Exactly reproduce the lines of the listing below from the one containing "Equipment Manager (25, 165, 127, 182)" through the one containing "Відповідність стандартам (5, 268, 172, 284)". Skip the images.

>>>

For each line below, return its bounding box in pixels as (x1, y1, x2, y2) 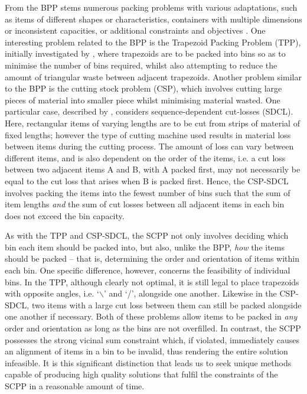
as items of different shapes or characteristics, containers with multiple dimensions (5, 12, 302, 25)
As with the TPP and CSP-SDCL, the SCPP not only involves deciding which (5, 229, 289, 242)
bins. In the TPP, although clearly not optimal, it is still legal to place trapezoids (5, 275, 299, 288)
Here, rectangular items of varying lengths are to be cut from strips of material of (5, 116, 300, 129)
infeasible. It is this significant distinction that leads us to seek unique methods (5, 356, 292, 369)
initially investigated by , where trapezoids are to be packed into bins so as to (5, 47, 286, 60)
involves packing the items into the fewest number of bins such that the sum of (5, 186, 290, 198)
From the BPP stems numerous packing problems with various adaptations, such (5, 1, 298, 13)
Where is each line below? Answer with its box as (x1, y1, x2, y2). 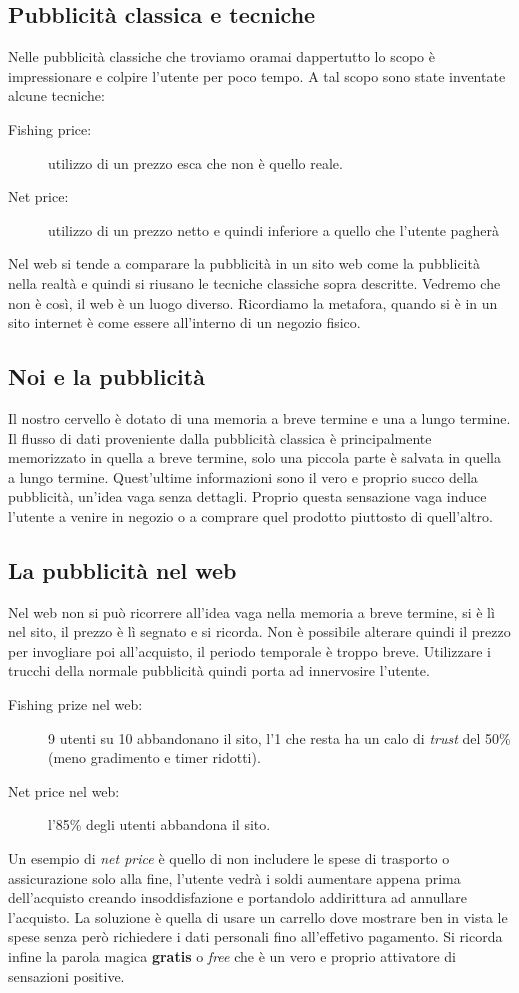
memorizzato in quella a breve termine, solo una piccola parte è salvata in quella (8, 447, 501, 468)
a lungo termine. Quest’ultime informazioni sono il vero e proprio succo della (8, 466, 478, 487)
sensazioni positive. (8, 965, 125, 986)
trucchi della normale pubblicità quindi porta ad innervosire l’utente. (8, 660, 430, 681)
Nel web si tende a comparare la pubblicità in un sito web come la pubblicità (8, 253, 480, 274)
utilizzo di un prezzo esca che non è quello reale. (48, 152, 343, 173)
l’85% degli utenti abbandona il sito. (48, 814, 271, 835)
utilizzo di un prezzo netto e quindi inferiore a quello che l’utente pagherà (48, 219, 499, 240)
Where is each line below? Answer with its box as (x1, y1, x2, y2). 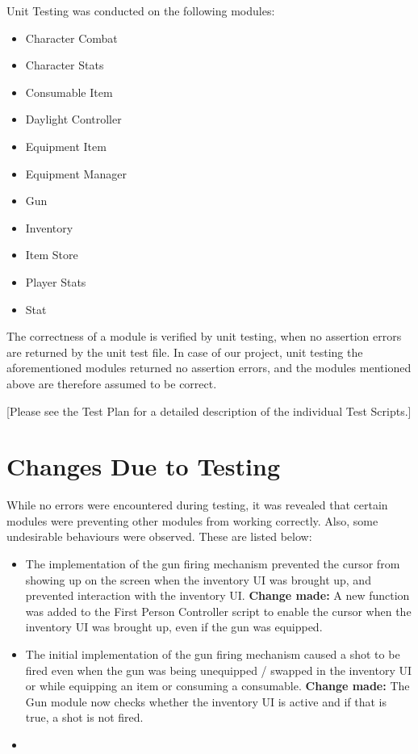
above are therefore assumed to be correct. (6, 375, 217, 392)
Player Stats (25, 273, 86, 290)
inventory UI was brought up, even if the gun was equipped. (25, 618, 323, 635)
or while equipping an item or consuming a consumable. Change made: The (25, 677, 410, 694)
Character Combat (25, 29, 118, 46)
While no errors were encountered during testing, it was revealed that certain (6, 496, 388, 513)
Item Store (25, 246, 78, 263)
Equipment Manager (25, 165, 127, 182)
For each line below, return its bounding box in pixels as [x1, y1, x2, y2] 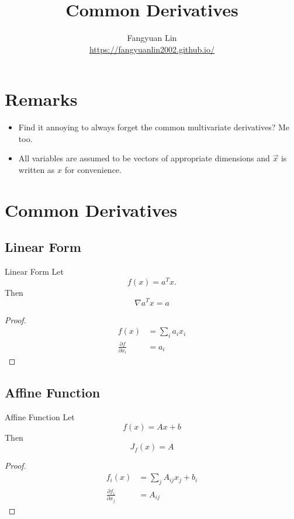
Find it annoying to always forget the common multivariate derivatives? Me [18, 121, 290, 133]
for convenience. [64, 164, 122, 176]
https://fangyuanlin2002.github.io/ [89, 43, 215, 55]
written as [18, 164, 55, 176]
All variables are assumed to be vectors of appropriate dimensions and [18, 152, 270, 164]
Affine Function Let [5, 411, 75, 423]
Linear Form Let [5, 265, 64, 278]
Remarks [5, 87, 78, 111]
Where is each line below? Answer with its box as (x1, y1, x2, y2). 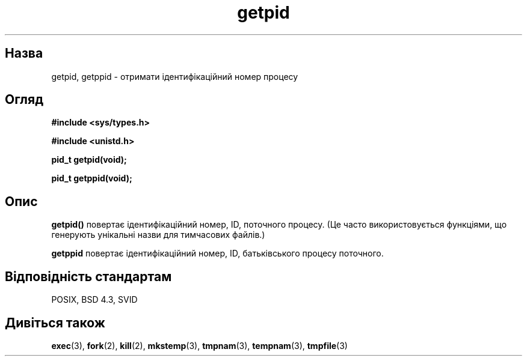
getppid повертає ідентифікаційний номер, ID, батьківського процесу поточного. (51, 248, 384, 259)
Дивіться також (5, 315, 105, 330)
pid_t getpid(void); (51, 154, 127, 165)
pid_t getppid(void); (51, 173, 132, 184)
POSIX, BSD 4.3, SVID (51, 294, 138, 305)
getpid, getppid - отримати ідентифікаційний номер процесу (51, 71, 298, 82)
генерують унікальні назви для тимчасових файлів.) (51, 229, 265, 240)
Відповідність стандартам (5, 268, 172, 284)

<<<
>>>

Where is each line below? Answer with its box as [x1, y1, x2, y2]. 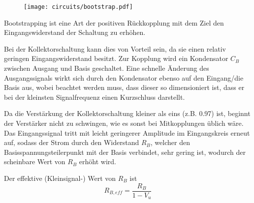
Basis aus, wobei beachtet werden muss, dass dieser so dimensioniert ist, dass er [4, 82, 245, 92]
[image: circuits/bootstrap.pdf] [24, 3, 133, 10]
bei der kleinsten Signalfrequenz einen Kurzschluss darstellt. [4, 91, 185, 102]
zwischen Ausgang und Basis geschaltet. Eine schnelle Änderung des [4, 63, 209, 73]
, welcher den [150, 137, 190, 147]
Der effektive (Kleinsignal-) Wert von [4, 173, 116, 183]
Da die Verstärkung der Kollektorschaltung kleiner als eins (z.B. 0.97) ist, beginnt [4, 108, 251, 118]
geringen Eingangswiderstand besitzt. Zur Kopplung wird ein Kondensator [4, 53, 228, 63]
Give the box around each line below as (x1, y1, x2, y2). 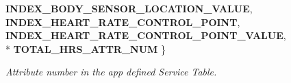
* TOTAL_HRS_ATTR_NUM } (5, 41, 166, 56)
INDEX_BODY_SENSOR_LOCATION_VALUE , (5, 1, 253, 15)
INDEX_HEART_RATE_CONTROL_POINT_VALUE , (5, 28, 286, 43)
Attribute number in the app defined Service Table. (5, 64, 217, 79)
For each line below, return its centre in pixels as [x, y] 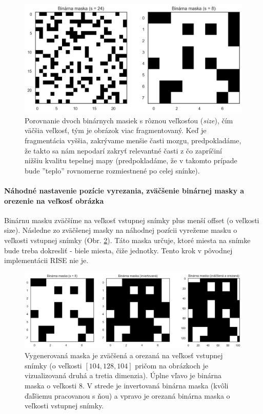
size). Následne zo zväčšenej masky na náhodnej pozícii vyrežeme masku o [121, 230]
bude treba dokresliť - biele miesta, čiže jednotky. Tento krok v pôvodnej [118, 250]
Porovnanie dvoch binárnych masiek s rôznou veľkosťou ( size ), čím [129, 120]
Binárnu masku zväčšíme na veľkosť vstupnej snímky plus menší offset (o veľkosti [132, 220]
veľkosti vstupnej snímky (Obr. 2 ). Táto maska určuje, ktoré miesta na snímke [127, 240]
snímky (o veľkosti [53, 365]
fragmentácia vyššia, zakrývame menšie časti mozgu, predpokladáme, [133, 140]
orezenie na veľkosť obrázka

<<<

§ Result of this task:
Equipment Manager (25, 165, 127, 182)
For each line below, return its bounding box in pixels as [x1, y1, x2, y2] 
Find it annoying to always forget the common multivariate derivatives? Me [18, 121, 290, 133]
for convenience. [64, 164, 122, 176]
https://fangyuanlin2002.github.io/ [89, 43, 215, 55]
written as [18, 164, 55, 176]
All variables are assumed to be vectors of appropriate dimensions and [18, 152, 270, 164]
Affine Function Let [5, 411, 75, 423]
Linear Form Let [5, 265, 64, 278]
Remarks [5, 87, 78, 111]
Where is each line below? Answer with its box as (x1, y1, x2, y2). 
getppid повертає ідентифікаційний номер, ID, батьківського процесу поточного. (51, 248, 384, 259)
Дивіться також (5, 315, 105, 330)
pid_t getpid(void); (51, 154, 127, 165)
pid_t getppid(void); (51, 173, 132, 184)
POSIX, BSD 4.3, SVID (51, 294, 138, 305)
getpid, getppid - отримати ідентифікаційний номер процесу (51, 71, 298, 82)
генерують унікальні назви для тимчасових файлів.) (51, 229, 265, 240)
Відповідність стандартам (5, 268, 172, 284)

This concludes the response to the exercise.